The photographers still using 8x10 transparancy films are seemingly those still in the belief that transparency film is the better choice to deliver to a print shop or an advertizing agency. Of course one can display a tranparancy also on a light table or at a wall in a light box, or even free hanging with an opalescent backing. But again, here a print-film of same size would work too.
Drew: I scan Velvia. But I don't try to mach the color of the chrome when I digitally process the scans. When the color shows "right" on the screen so my eyes are satisfied, that's it. Why should I match what some probably dead Japanese engineer decided 50 years ago the color palette he liked when he formulated Velvia 50? I'm the "artist." of my pictures, not him. When I scan, I don't check to see if I matched the original Velvia colors. Having said that, I like starting with the Velvia colors and let the colors come up more or less "normal". When I had 16x20 enlargements printed 25 years ago of my Velvia 50 medium format, the pro lab shot an internegative 4x5 and printed that on I think R paper? (not sure). Wouldn't the lab have had latitude of how the colors printed even with chemical printing? How about with Cibachromes? So were the colors matched then chemically either?How about not being scanned at all, and printed otherwise? Scanners were an afterthought. New Ektachrome sheets have a certain mico-texture overcoat in common with Kodak's current color neg sheet films that is claimed to improve scanning. I find it helpful is reducing Newton ring risk in optical enlargement. But dye-wise, all of this represents a parallel evolution of particular refinements which apply to color reproduction in general, not necessarily the ability to post-correct errors by restructuring curves and saturation afterwards. If something is actually there it can be retrieved fully darkroom style too. Bu if it's something make-believe digitially added, well, I don't personally consider that to be photography at all, at least in the blatant sense one encounters such nonsense nowadays. I like being confined within the specific hue and contrast signatures of specific films. In that respect, choice is nice.
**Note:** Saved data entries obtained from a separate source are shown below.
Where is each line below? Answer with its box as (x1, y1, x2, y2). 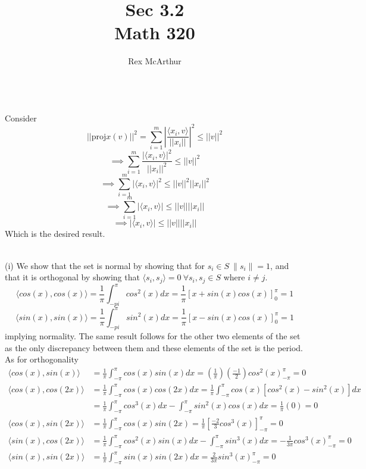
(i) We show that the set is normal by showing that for (5, 259, 205, 271)
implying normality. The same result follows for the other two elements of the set (5, 330, 301, 342)
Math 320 (114, 20, 195, 45)
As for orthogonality (5, 353, 79, 365)
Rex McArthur (128, 55, 182, 67)
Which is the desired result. (5, 227, 105, 240)
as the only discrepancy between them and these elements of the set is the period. (5, 341, 303, 354)
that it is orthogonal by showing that (5, 271, 140, 283)
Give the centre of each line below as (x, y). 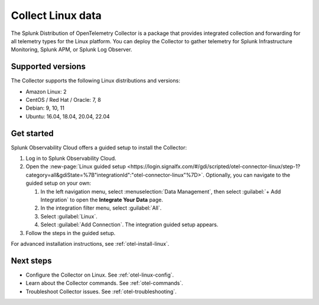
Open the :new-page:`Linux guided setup (76, 166)
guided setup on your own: (58, 183)
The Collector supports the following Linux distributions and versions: (95, 81)
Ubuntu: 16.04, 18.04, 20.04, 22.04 (68, 116)
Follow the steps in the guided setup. (71, 233)
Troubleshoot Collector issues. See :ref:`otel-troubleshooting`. (101, 291)
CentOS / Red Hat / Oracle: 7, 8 (64, 100)
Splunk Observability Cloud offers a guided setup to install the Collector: (99, 147)
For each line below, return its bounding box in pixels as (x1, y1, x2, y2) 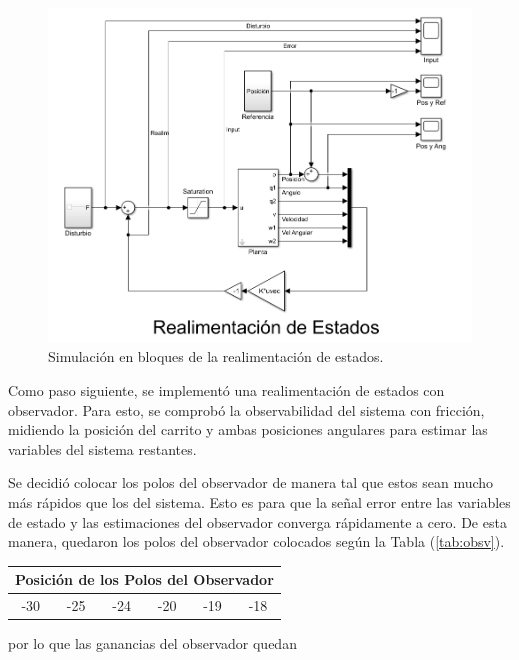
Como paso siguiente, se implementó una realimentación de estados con (8, 379, 445, 400)
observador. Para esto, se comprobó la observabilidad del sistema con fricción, (8, 399, 485, 420)
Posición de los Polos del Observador (15, 569, 274, 590)
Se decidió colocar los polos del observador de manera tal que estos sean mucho (8, 472, 494, 493)
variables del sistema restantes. (8, 438, 197, 459)
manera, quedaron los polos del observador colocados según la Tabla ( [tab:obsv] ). (8, 531, 505, 552)
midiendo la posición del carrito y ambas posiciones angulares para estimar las (8, 419, 488, 440)
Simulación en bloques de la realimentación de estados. (48, 346, 384, 367)
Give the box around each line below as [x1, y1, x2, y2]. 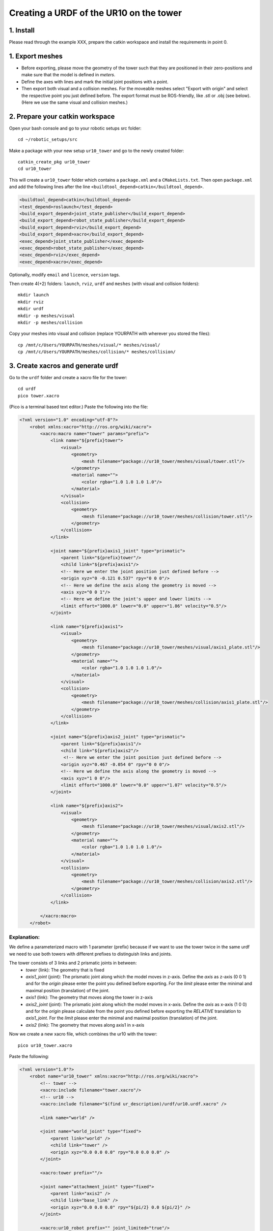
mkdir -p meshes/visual [18, 313, 75, 319]
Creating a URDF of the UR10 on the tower [9, 7, 182, 18]
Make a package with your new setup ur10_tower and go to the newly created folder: [9, 148, 184, 154]
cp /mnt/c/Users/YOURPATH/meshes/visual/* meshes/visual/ [18, 342, 161, 348]
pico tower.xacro [18, 393, 59, 398]
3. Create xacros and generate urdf [9, 361, 119, 370]
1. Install [9, 26, 35, 34]
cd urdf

That's good advice. Whenever I adjust saturation, contrast, curves, etc., I try not to overdo it. I'll even back off a little just in case. My theory is I don't want people to think it was photoshopped by overdoing anything. I want them to look at a natural landscape picture and say that it actually could have looked like that when I was there. Of course with Velvia, that's often hard to do. For example, of the two samples above, I think the first is more natural. The second is more saturated and contrasty, although by itself, people may like it more that way.Hi Alan. There is absolutely no color photographic medium which reproduces things exactly as our eye sees them. Digital printing is no exception. Every film and print medium has its own idiosyncrasies. The whole point is to thoughtfully understand these, and like any good illusionist, render a personal impression of reality which seems convincing at some level. Most labs were on the clock and had to make compromises. Internegative results were among the worst in this respect. I know what is involved in making very high quality internegs, and it's a lot of work. If I were to offer this as a service to others, I'd realistically have to charge ten times as much as the commercial labs did, maybe way more than that. As per Cibachrome, the dyes were geared to fade-resistance and matching dye-destruction chemistry. Results could be stunning; but again, if one wanted optimal results, you began with a chrome that made sense for the characteristics of the medium itself. Ciba was indeed quite idiosyncratic with respect to color reproduction, but no worse than current inherent inkjet flaws, just different. Modern chromogenic RA4 papers are better balanced, but color neg film itself has a lot of odd characteristics, depending on what prime usages a particular film has been engineered to do best. So just pick what you enjoy doing, do it well, and don't worry about it.